# Action item
From the records below, output exactly the lines running from the line containing "discomfort, ideal for" through the line containing "craftsmanship and modern", and no others.

___ Supplied data ___

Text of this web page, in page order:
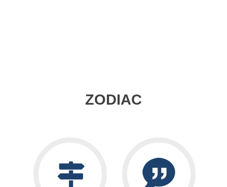
ZODIAC
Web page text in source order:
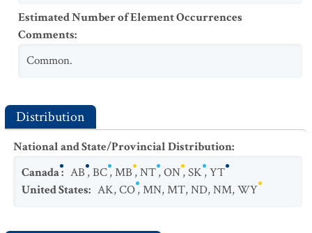
Estimated Number of Element Occurrences
Comments:
Common.
Distribution
National and State/Provincial Distribution:
Canada: AB,BC,MB,NT,ON,SK,YT
United States: AK,CO,MN,MT,ND,NM,WY
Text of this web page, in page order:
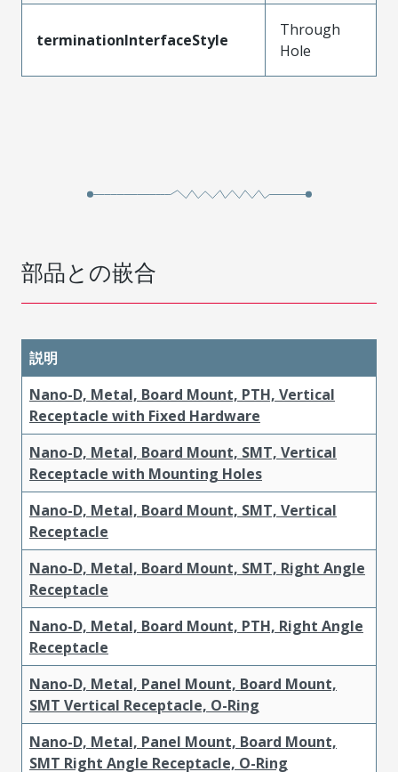
terminationInterfaceStyle
Through
Hole
部品との嵌合
説明
Nano-D, Metal, Board Mount, PTH, Vertical
Receptacle with Fixed Hardware
Nano-D, Metal, Board Mount, SMT, Vertical
Receptacle with Mounting Holes
Nano-D, Metal, Board Mount, SMT, Vertical
Receptacle
Nano-D, Metal, Board Mount, SMT, Right Angle
Receptacle
Nano-D, Metal, Board Mount, PTH, Right Angle
Receptacle
Nano-D, Metal, Panel Mount, Board Mount,
SMT Vertical Receptacle, O-Ring
Nano-D, Metal, Panel Mount, Board Mount,
SMT Right Angle Receptacle, O-Ring
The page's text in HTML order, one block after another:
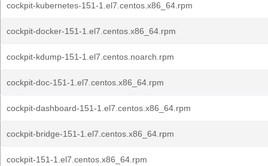
cockpit-kubernetes-151-1.el7.centos.x86_64.rpm
cockpit-docker-151-1.el7.centos.x86_64.rpm
cockpit-kdump-151-1.el7.centos.noarch.rpm
cockpit-doc-151-1.el7.centos.x86_64.rpm
cockpit-dashboard-151-1.el7.centos.x86_64.rpm
cockpit-bridge-151-1.el7.centos.x86_64.rpm
cockpit-151-1.el7.centos.x86_64.rpm
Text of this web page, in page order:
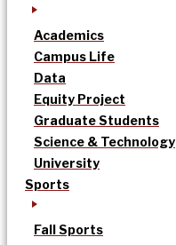
Academics
Campus Life
Data
Equity Project
Graduate Students
Science & Technology
University
Sports
Fall Sports
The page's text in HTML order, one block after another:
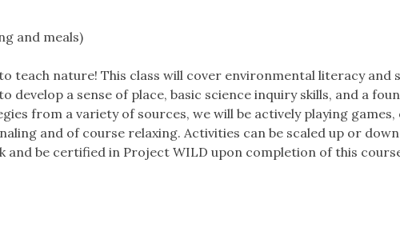
and meals)
teach nature! This class will cover environmental literacy and
develop a sense of place, basic science inquiry skills, and a
from a variety of sources, we will be actively playing
and of course relaxing. Activities can be scaled up or
and be certified in Project WILD upon completion of this
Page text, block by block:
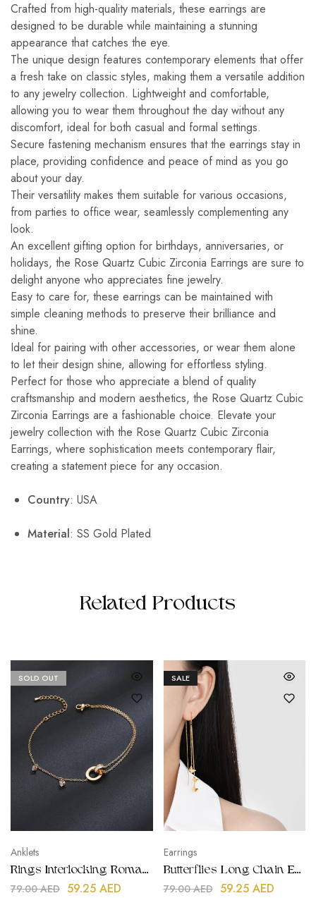
Crafted from high-quality materials, these earrings are
designed to be durable while maintaining a stunning
appearance that catches the eye.
The unique design features contemporary elements that offer
a fresh take on classic styles, making them a versatile addition
to any jewelry collection. Lightweight and comfortable,
allowing you to wear them throughout the day without any
discomfort, ideal for both casual and formal settings.
Secure fastening mechanism ensures that the earrings stay in
place, providing confidence and peace of mind as you go
about your day.
Their versatility makes them suitable for various occasions,
from parties to office wear, seamlessly complementing any
look.
An excellent gifting option for birthdays, anniversaries, or
holidays, the Rose Quartz Cubic Zirconia Earrings are sure to
delight anyone who appreciates fine jewelry.
Easy to care for, these earrings can be maintained with
simple cleaning methods to preserve their brilliance and
shine.
Ideal for pairing with other accessories, or wear them alone
to let their design shine, allowing for effortless styling.
Perfect for those who appreciate a blend of quality
craftsmanship and modern aesthetics, the Rose Quartz Cubic
Zirconia Earrings are a fashionable choice. Elevate your
jewelry collection with the Rose Quartz Cubic Zirconia
Earrings, where sophistication meets contemporary flair,
creating a statement piece for any occasion.
Country: USA
Material: SS Gold Plated
Related Products
SOLD OUT
Anklets
Rings Interlocking Roman Numerals Anklet
79.00AED 59.25 AED
SALE
Earrings
Butterflies Long Chain Earrings
79.00AED 59.25 AED
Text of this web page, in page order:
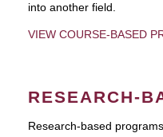
into another field.
VIEW COURSE-BASED
RESEARCH-
Research-based
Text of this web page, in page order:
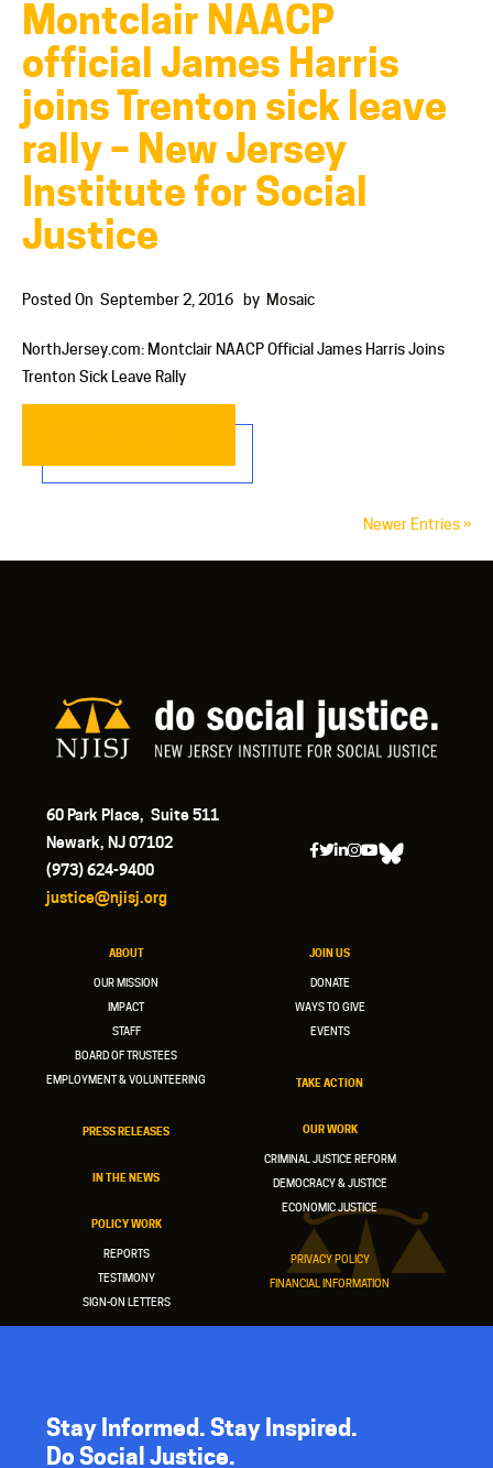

___

# Answer to the exercise
discomfort, ideal for both casual and formal settings.
Secure fastening mechanism ensures that the earrings stay in
place, providing confidence and peace of mind as you go
about your day.
Their versatility makes them suitable for various occasions,
from parties to office wear, seamlessly complementing any
look.
An excellent gifting option for birthdays, anniversaries, or
holidays, the Rose Quartz Cubic Zirconia Earrings are sure to
delight anyone who appreciates fine jewelry.
Easy to care for, these earrings can be maintained with
simple cleaning methods to preserve their brilliance and
shine.
Ideal for pairing with other accessories, or wear them alone
to let their design shine, allowing for effortless styling.
Perfect for those who appreciate a blend of quality
craftsmanship and modern aesthetics, the Rose Quartz Cubic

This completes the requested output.